São Domingos do Araguaia: julgamento da mãe e do padrasto da menina Maria Eduarda entra no segundo dia

Assassinato da garota, de 10 anos, em novembro de 2015, causou comoção e revolta na população da cidade e região

Por Eleutério Gomes – de Marabá

Em São Domingos do Araguaia, entrou, nesta quarta-feira (21), no segundo dia o julgamento, pelo Tribunal do Júri, do casal Maria Rodrigues Félix e José Soares de Oliveira. Apesar de negarem, desde o primeiro momento em que foram presos, eles são acusados pelo assassinato da menina Maria Eduarda Félix Lourenço, na época com 10 anos de idade. Maria é mãe da garota e José, padrasto. O crime ocorreu em 21 de novembro de 2015.

O casal está sendo defendido por quatro advogados: Arnaldo Ramos, Marcel Afonso, Plínio Turiel e Wandergleisson Fernandes.

Na acusação estão os promotores de Justiça Francisca Suênia Fernandes Sá e Samuel Furtado Sobral.

O juiz Luciano Mendes Scaliza preside o júri do rumoroso caso.

Nesta tarde ocorrem os debates entre defesa e acusação, etapa que deve entrar pela noite.
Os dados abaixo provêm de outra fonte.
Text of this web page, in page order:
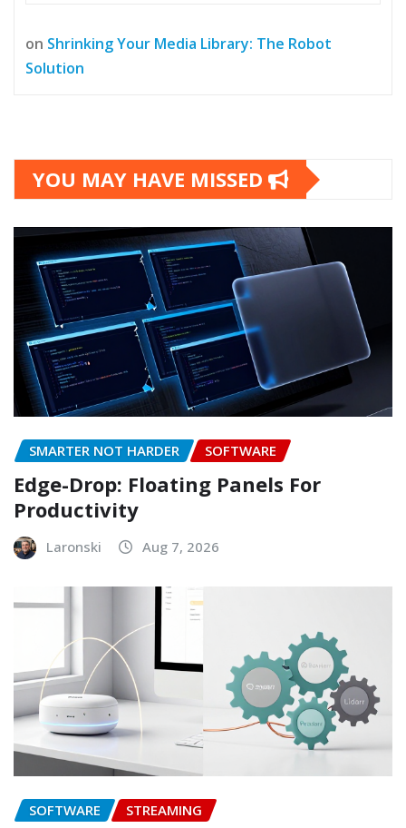
on Shrinking Your Media Library: The Robot
Solution
YOU MAY HAVE MISSED
SMARTER NOT HARDER SOFTWARE
Edge-Drop: Floating Panels For
Productivity
Laronski Aug 7, 2026
SOFTWARE STREAMING
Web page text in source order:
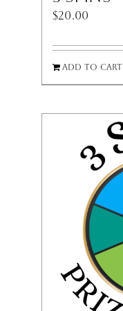
$20.00
Add to cart
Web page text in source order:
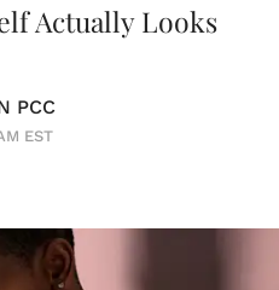
Actually Looks
PCC
EST
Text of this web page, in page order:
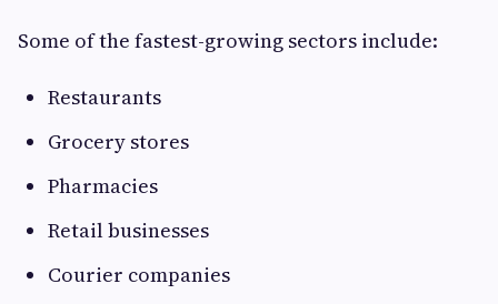
Some of the fastest-growing sectors include:
Restaurants
Grocery stores
Pharmacies
Retail businesses
Courier companies
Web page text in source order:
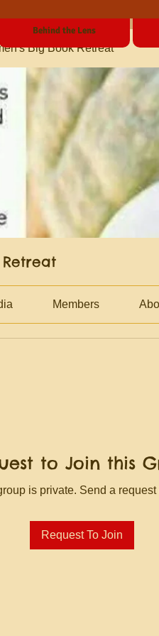
Big Book Retreat
Members
to Join this
is private. Send a request
Request To Join
Behind the Lens
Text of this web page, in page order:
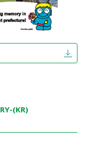
(KR)
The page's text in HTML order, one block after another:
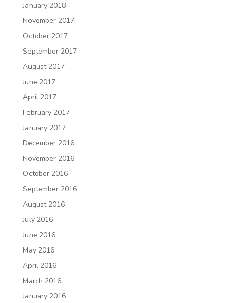
January 2018
November 2017
October 2017
September 2017
August 2017
June 2017
April 2017
February 2017
January 2017
December 2016
November 2016
October 2016
September 2016
August 2016
July 2016
June 2016
May 2016
April 2016
March 2016
January 2016
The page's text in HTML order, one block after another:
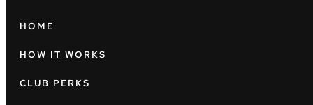
HOME
HOW IT WORKS
CLUB PERKS
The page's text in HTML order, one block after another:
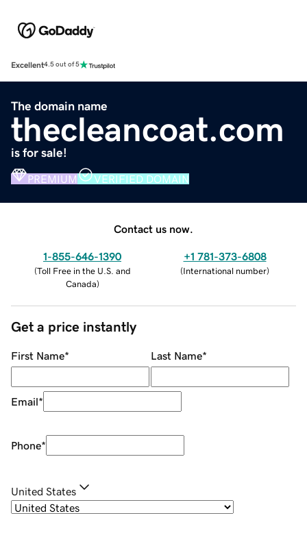
Excellent4.5 out of 5
The domain name
thecleancoat.com
is for sale!
PREMIUM VERIFIED DOMAIN
Contact us now.
1-855-646-1390
(Toll Free in the U.S. and
Canada)
+1 781-373-6808
(International number)
Get a price instantly
First Name* Last Name*
Email*
Phone*
United States
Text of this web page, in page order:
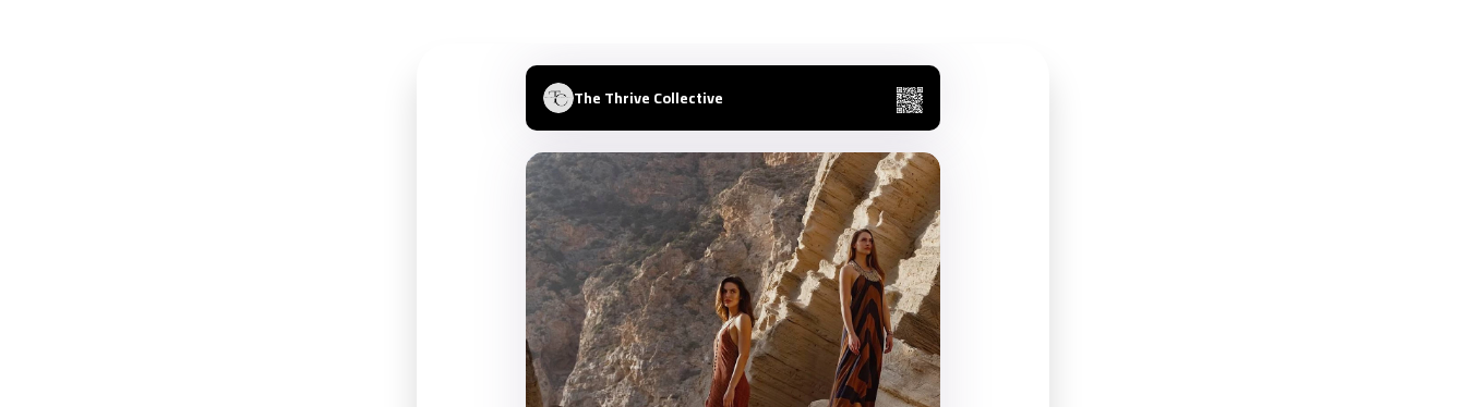
The Thrive Collective
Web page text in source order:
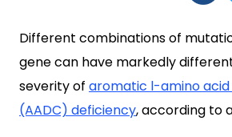
Different combinations of
gene can have markedly
severity of aromatic l-amino
(AADC) deficiency, according to
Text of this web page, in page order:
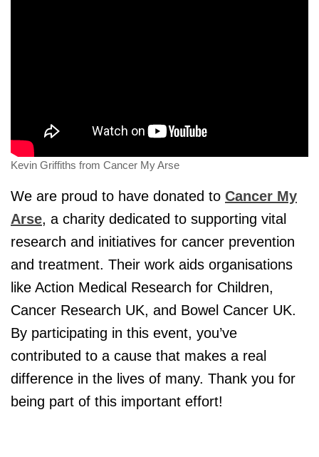
Kevin Griffiths from Cancer My Arse
We are proud to have donated to Cancer My
Arse, a charity dedicated to supporting vital
research and initiatives for cancer prevention
and treatment. Their work aids organisations
like Action Medical Research for Children,
Cancer Research UK, and Bowel Cancer UK.
By participating in this event, you’ve
contributed to a cause that makes a real
difference in the lives of many. Thank you for
being part of this important effort!
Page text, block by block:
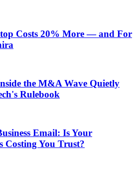
Costs 20% More — and For
the M&A Wave Quietly
Rulebook
Email: Is Your
Costing You Trust?
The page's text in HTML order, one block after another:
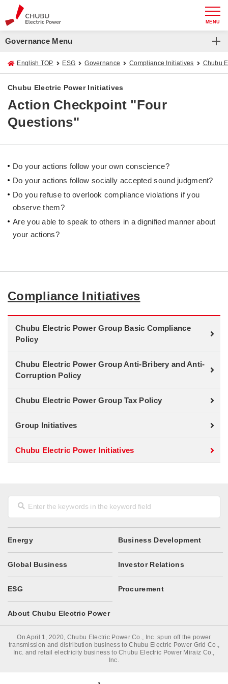
MENU
Governance Menu
English TOP ESG Governance Compliance Initiatives Chubu
Chubu Electric Power Initiatives
Action Checkpoint "Four
Questions"
Do your actions follow your own conscience?
Do your actions follow socially accepted sound judgment?
Do you refuse to overlook compliance violations if you
observe them?
Are you able to speak to others in a dignified manner about
your actions?
Compliance Initiatives
Chubu Electric Power Group Basic Compliance
Policy
Chubu Electric Power Group Anti-Bribery and Anti-
Corruption Policy
Chubu Electric Power Group Tax Policy
Group Initiatives
Chubu Electric Power Initiatives
Energy Business Development
Global Business Investor Relations
ESG Procurement
About Chubu Electric Power
On April 1, 2020, Chubu Electric Power Co., Inc. spun off the power
transmission and distribution business to Chubu Electric Power Grid Co.,
Inc. and retail electricity business to Chubu Electric Power Miraiz Co.,
Inc.
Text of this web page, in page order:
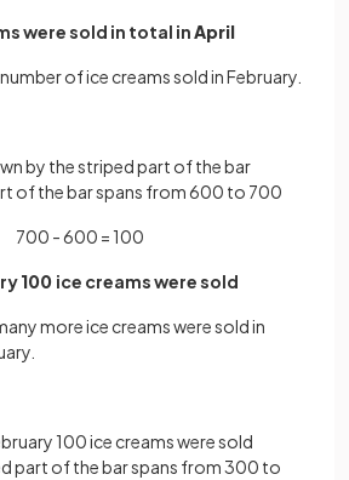
were sold in total inApril
of ice creams sold in February.
by the striped part of the bar
of the bar spans from 600 to 700
700 - 600 = 100
100 ice creams were sold
more ice creams were sold in
100 ice creams were sold
part of the bar spans from 300 to
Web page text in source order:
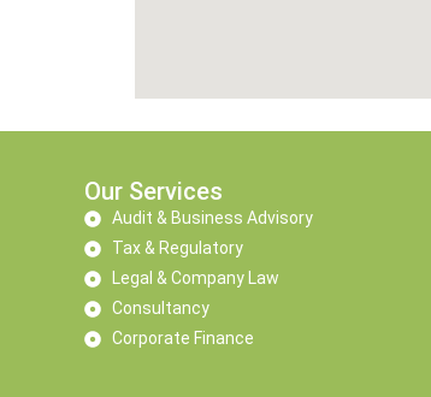
Our Services
Audit & Business Advisory
Tax & Regulatory
Legal & Company Law
Consultancy
Corporate Finance

Em fase anterior foram ouvidas 16 testemunhas, entre as que acusam e as que defendem Maria Félix e José Soares. Os advogados do casal sustentam a tese de que a mãe e o padrasto não teriam motivos para matar Maria Eduarda, “pois a amavam muito”.
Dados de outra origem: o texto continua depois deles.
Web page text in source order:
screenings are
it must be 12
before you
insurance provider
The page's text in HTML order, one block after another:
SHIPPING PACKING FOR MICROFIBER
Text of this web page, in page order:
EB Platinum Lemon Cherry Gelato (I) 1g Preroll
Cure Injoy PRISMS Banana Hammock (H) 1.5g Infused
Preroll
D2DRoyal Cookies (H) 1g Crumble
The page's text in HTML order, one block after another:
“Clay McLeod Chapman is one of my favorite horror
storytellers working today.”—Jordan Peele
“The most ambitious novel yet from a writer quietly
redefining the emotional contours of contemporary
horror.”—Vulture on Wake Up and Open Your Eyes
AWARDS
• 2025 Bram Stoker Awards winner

Já a acusação se baseia em provas colhidas durante a fase de inquérito policial, quando os investigadores chegaram à conclusão de que a menina foi mesmo morta pelo casal. Na época, a Polícia Civil pediu a prisão de Maria e José, acusando-os de estarem dificultando e interferindo nas investigações. Após isso, os dois desapareceram de São Domingos, sendo presos depois preventivamente.

O caso

No dia 21 de novembro de 2015, Maria Eduarda saiu de casa cedo para comprar pão num comércio próximo, mas não voltou. Dois dias depois, o corpo dela foi encontrado num matagal, em um loteamento do Bairro Novo São Luís. Estava de bruços, seminua com parte do corpo queimado e com muitos cortes. As investigações apontaram para a mãe e para o padrasto de Maria Eduarda como os autores do assassinato, cometido por asfixia, como apontou o laudo necroscópico do IML. A morte da menina causou grande comoção em São Domingos e na região, assim como revolta na população, após o caso ter sido divulgado nos meios de Comunicação.